HON. THOMAS H. SCUCCIMARRA
Judge of the Court of Claims




[1]Identifying information has been deleted to protect confidentiality.
[2] Judge Fitzpatrick stated: "The purpose of the office, according to both executive orders, is to investigate complaints in an effort to prevent fraud, abuse, and corruption in State agencies, departments, and divisions."
[3] The State may be liable for the use of excessive force by its correction officer employees upon inmates in the custody of the New York State Department of Correctional Services under the doctrine of respondeat superior.
[4] Bartender's assault on plaintiff/customer found to have been in furtherance of his employer's interest rendering employer vicariously liable. Court of Appeals reinstated jury verdict for plaintiff, finding it could not be said that there was no evidence supporting vicarious liability as a matter of law, when viewing the evidence in the light most favorable to the plaintiff. "The perpetration of the assault for either of these purposes - protecting his employer's property from further damage and the maintenance of peace and order therein - would have been pursuant to unexpressed rules and in the performance of duties enjoined upon him by his employment and in the furtherance of his employer's interests." Sims v Bergamo, supra at 535.
[5] Hospital not vicariously liable for sexual abuse of patient by orderly; summary judgment dismissing this cause of action proper.
[6] Since the bus driver's acts in sexually abusing and molesting a student passenger were clearly not in furtherance of his employer's business, and thus not committed within the scope of his employment, the bus company and the school district could not be held vicariously liable under the doctrine of respondeat superior. 793 NYS2d 170, 173.

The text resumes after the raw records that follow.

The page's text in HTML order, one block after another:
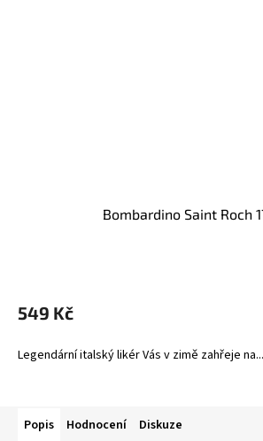
Bombardino Saint Roch
549 Kč
Legendární italský likér Vás v zimě zahřeje na...
Popis Hodnocení Diskuze
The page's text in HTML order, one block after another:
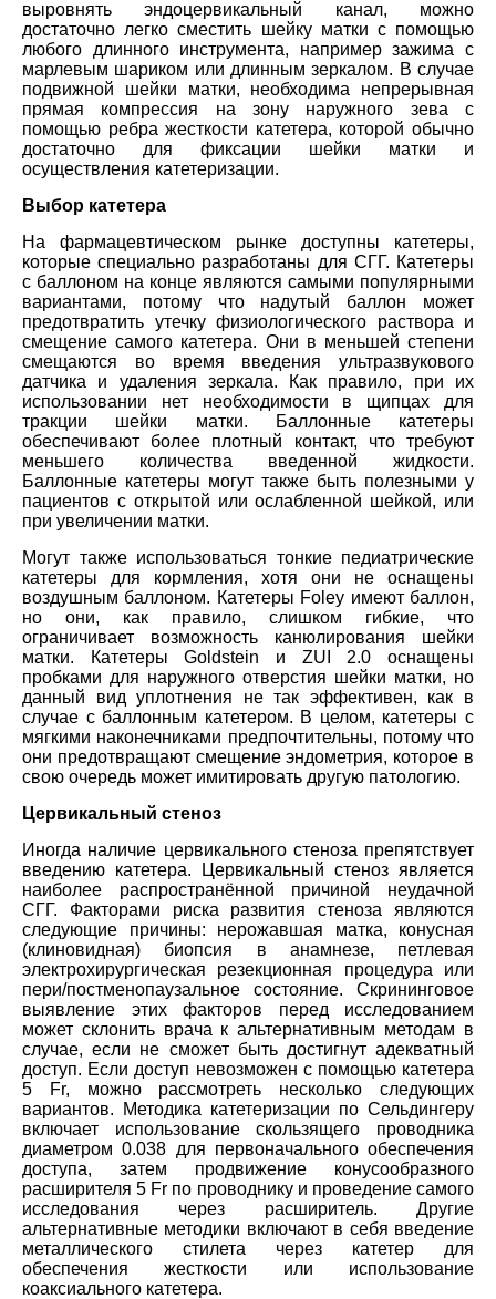
выровнять эндоцервикальный канал, можно
достаточно легко сместить шейку матки с помощью
любого длинного инструмента, например зажима с
марлевым шариком или длинным зеркалом. В случае
подвижной шейки матки, необходима непрерывная
прямая компрессия на зону наружного зева с
помощью ребра жесткости катетера, которой обычно
достаточно для фиксации шейки матки и
осуществления катетеризации.
Выбор катетера
На фармацевтическом рынке доступны катетеры,
которые специально разработаны для СГГ. Катетеры
с баллоном на конце являются самыми популярными
вариантами, потому что надутый баллон может
предотвратить утечку физиологического раствора и
смещение самого катетера. Они в меньшей степени
смещаются во время введения ультразвукового
датчика и удаления зеркала. Как правило, при их
использовании нет необходимости в щипцах для
тракции шейки матки. Баллонные катетеры
обеспечивают более плотный контакт, что требуют
меньшего количества введенной жидкости.
Баллонные катетеры могут также быть полезными у
пациентов с открытой или ослабленной шейкой, или
при увеличении матки.
Могут также использоваться тонкие педиатрические
катетеры для кормления, хотя они не оснащены
воздушным баллоном. Катетеры Foley имеют баллон,
но они, как правило, слишком гибкие, что
ограничивает возможность канюлирования шейки
матки. Катетеры Goldstein и ZUI 2.0 оснащены
пробками для наружного отверстия шейки матки, но
данный вид уплотнения не так эффективен, как в
случае с баллонным катетером. В целом, катетеры с
мягкими наконечниками предпочтительны, потому что
они предотвращают смещение эндометрия, которое в
свою очередь может имитировать другую патологию.
Цервикальный стеноз
Иногда наличие цервикального стеноза препятствует
введению катетера. Цервикальный стеноз является
наиболее распространённой причиной неудачной
СГГ. Факторами риска развития стеноза являются
следующие причины: нерожавшая матка, конусная
(клиновидная) биопсия в анамнезе, петлевая
электрохирургическая резекционная процедура или
пери/постменопаузальное состояние. Скрининговое
выявление этих факторов перед исследованием
может склонить врача к альтернативным методам в
случае, если не сможет быть достигнут адекватный
доступ. Если доступ невозможен с помощью катетера
5 Fr, можно рассмотреть несколько следующих
вариантов. Методика катетеризации по Сельдингеру
включает использование скользящего проводника
диаметром 0.038 для первоначального обеспечения
доступа, затем продвижение конусообразного
расширителя 5 Fr по проводнику и проведение самого
исследования через расширитель. Другие
альтернативные методики включают в себя введение
металлического стилета через катетер для
обеспечения жесткости или использование
коаксиального катетера.

[7] State not liable for court officer's rape of private security guard, and also not liable if the acts were consensual, since employee clearly not acting within scope of employment but rather for his own purposes. Summary judgment dismissing should have been granted; also dismissed with respect to apparent authority.
[8] Indeed, the Defendant summarily states "The only viable cause of action is that of negligent hiring and/or retention of Mr. H. As such, the State does not contest the potential relevancy of certain records (as to the element of notice and as to determining the requisite qualified immunity under the Mon/Haddock test) (sic)." [See Affirmation in Partial Support by Gail P. Pierce Siponen, ¶ 4].

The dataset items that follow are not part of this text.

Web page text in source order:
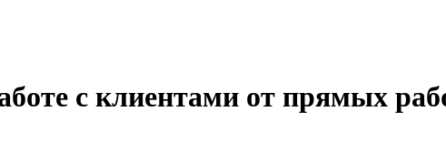
с клиентами от прямых
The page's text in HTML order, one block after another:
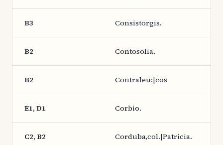
B3 Consistorgis.
B2 Contosolia.
B2 Contraleu:|cos
E1, D1 Corbio.
C2, B2 Corduba,col.|Patricia.
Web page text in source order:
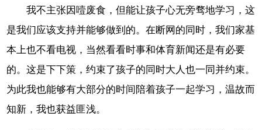
我不主张因噎废食，但能让孩子心无旁骛地学习，这
是我们应该支持并能够做到的。在断网的同时，我们家基
本上也不看电视，当然看看时事和体育新闻还是有必要
的。这是下下策，约束了孩子的同时大人也一同并约束。
为此我也能够有大部分的时间陪着孩子一起学习，温故而
知新，我也获益匪浅。
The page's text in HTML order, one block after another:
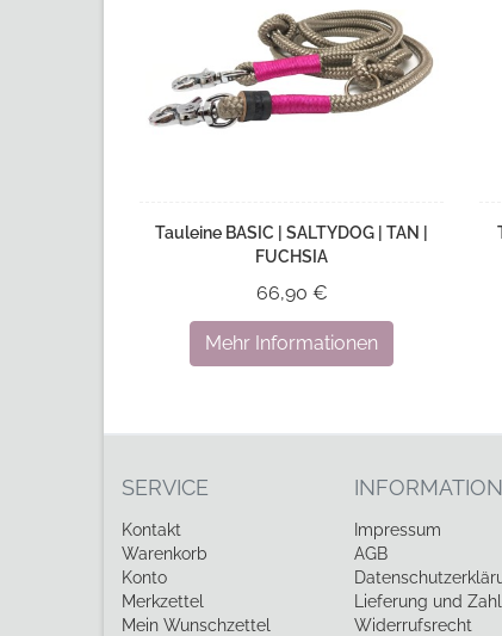
Tauleine BASIC | SALTYDOG | TAN |
FUCHSIA
66,90 €
Mehr Informationen
SERVICE
Kontakt
Warenkorb
Konto
Merkzettel
Mein Wunschzettel
Impressum
AGB
Lieferung und
Widerrufsrecht
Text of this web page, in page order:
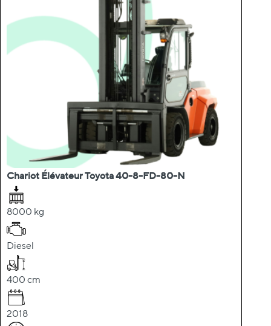
Chariot Élévateur Toyota 40-8-FD-80-N
8000 kg
Diesel
400 cm
2018

[9] State trooper fabricated fingerprint evidence.
[10] Staff member raped resident at detention center.
[11] Off-duty correction officer shot Claimant.
[12] State park seasonal employees assaulted visitor.
[13] Village police officer beat plaintiff with excessive force, arrested him on false charges, and initiated a criminal prosecution based upon false charges.

[14]Thus, in Detone v Bullit Courier Service, Inc., supra a courier employed by defendant rode his bicycle into the plaintiff. Plaintiff reacted by swinging a bag at him. The cyclist then struck plaintiff in the head, knocking him unconscious, and causing him to fall and hit his head on the pavement, suffering severe neurological impairment. The jury dismissed the cause of action against the employer premised on vicarious liability, but found that the employer was directly liable for the negligent hiring and retention of the employee. The Appellate Division then reversed the jury verdict for plaintiff saying: "The evidence before the jury arguably relevant to the issue of . . .[the employer's] negligence in hiring . . . [the courier] indicated that . . . [the courier] had, on two occasions prior to the incident with plaintiff, been either fired or laid off by . . . [the employer]. There was no evidence as to what caused

[15] Civil Practice Law and Rules §105(u) indicates that ". . . [a] ‘verified pleading' may be utilized as an affidavit whenever the latter is required."